1. ## Partial derivatives question

consider the function:

(2x(x^2-y^2))/(x^2+y^2) ---> (x,y) /= 0

f(x,y) ={

0 ---> (x,y)= 0

Show that fx (x partial) and fy(y partial) exist at (0,0) and determine their value...

I get an x-partial derivative of (2x^4+8x^2y^2-2y^4)/((x^2 + y^2)^2)

I get a y-partial derivative of (-8yx^3)/((x^2+y^2)^2)

I have done them a million times and just keep getting that - how on earth are they supposed to exist at (0,0)??

I was thinking that the numerator would have a factor of (x^2+y^2)^2 but no such luck?

any ideas?

2. This is almost unreadable. Is the function

$\displaystyle \begin{cases}\frac{2x(x^2-y^2)}{x^2+y^2}\,\textrm{if}\,(x,y) \neq (0,0)\\ 0 \,\textrm{if}\,(x,y) = (0,0)\end{cases}$?

3. that is exactly it

4. Do NOT try to find the derivative at (0, 0) by finding the derivative at other points and taking the limit as (x, y) goes to (0, 0). Derivatives are NOT necessarily continuous.

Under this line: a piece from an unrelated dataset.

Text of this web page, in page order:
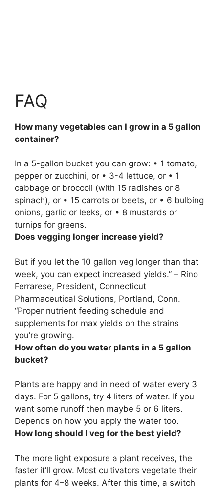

The partial derivative of f(x,y), with respect to x, at (0, 0) is
$\displaytype\lim_{h\to 0}\frac{f(h,0)- f(0,0)}{h}$

The partial derivative of f(x,y), with respect to y, at (0, 0) is
$\displaytype\lim_{h\to 0}\frac{f(0,h)- f(0,0)}{h}$

Here, f(0,0)= 0 and $f(h, 0)= \frac{2h(h^2- 0^2)}{h^2+ 0^2}= \frac{2h(h^2)}{h^2}= 2h$

$f(0, h)= \frac{2(0)(0^2- h^2)}{0^2+ h^2}= 0$